Ageing and the risks of dental disease

ALTHOUGH it can be said that the major problems encountered in dentistry generally commensurate with the ageing of the patient, there are widespread misconceptions about such implications.

Interdisciplinary research in the human ageing process ( gerontology) has demonstrated that it is the effects of disease and not ageing itself, that is most significant for the perceptions of ourselves and others as either “youthful” or “elderly.” We should therefore not be afraid of age, but we should be aware of health hazards.

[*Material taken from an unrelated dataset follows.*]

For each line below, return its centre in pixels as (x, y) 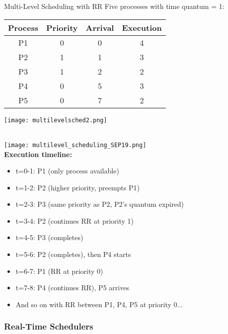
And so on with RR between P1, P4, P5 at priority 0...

We often become demure about our age as we grow older. We are so influenced by today’s youth culture that youthfulness remains an ideal for us. But this is not necessarily so.
One of the first questions that patients must answer at a visit to the dentist is how old they are! We love to classify people by age. There is a risk, however, that the date of birth becomes more significant than the individual

The elderly person does not lose his or her teeth because he or she has grown old. They lose them because of diseases, the oral ills frequently mirroring the general ones. Remember the risk for disease increases with age.

Dental disease and alterations in saliva and mucous membranes may be early symptoms of a decrease of the general health status of elderly persons. These may indicate a weakening of the tissues’ biological defence thresholds for different stresses. Few tissues in the human body must withstand what the oral tissues must, not only in terms of possible dryness, but also mechanically, chemically, thermally, microbially, and galvanically (electrically).

Oral tissues occasionally show relatively specific signs of system illness and negative social habits, but, most frequently, less characteristic reaction patterns are seen that cannot immediately be diagnosed. These are, however, usually specific for the individual and thus form a kind of biological “ fingerprint” which changes with variations in health.

The vital point to note is that we are all biologically unique individuals from birth and become functionally, increasingly diverse until we are very old. We must sooner or later “pay” for the way we have used our biological resources. The way we pay has to do with our genetic makeup, and the combined influence of the accumulated consequences of many years of physiological age changes, bouts of illnesses, uses and abuses of medications, risky lifestyles and wanton neglect to care our bodies. From a psychological point of view, we become caricatures of ourselves in later years and invariably we must take the blame.